| Task |
Retype the material below exactly, from its first line through the line with "sido (100, 71)"; the pictures stay out.

| Supplied information |

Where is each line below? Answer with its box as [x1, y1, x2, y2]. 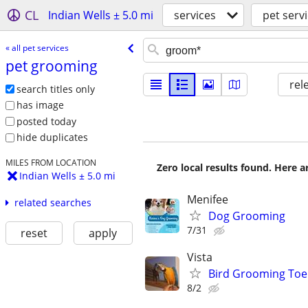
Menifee [187, 192, 228, 207]
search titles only [16, 82, 95, 96]
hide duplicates [16, 131, 88, 144]
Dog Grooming [208, 208, 285, 223]
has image [16, 98, 64, 112]
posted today [16, 114, 76, 128]
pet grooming [5, 56, 98, 76]
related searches [14, 196, 91, 210]
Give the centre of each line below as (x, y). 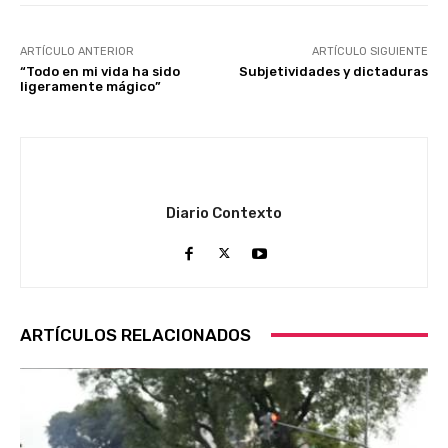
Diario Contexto (224, 212)
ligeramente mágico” (90, 86)
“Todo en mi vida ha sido (100, 71)
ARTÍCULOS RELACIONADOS (135, 334)
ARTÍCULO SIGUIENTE (369, 51)
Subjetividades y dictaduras (333, 71)
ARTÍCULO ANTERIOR (77, 51)
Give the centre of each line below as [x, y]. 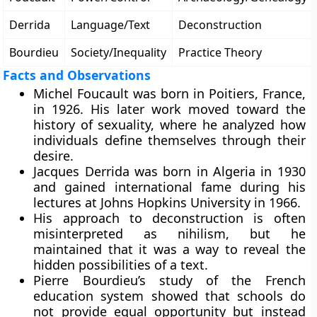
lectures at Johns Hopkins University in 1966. [167, 202]
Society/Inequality [119, 52]
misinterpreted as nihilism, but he [169, 234]
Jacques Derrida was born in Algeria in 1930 [169, 171]
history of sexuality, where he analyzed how [169, 125]
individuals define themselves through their [169, 140]
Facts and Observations [77, 75]
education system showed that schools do [169, 296]
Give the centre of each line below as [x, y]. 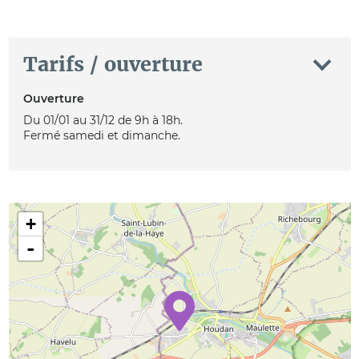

| Output |
Where is each line below? Answer with its box as [x1, y1, x2, y2]. 
Menifee [187, 192, 228, 207]
search titles only [16, 82, 95, 96]
hide duplicates [16, 131, 88, 144]
Dog Grooming [208, 208, 285, 223]
has image [16, 98, 64, 112]
posted today [16, 114, 76, 128]
pet grooming [5, 56, 98, 76]
related searches [14, 196, 91, 210]
Give the centre of each line below as (x, y). 
Diario Contexto (224, 212)
ligeramente mágico” (90, 86)
“Todo en mi vida ha sido (100, 71)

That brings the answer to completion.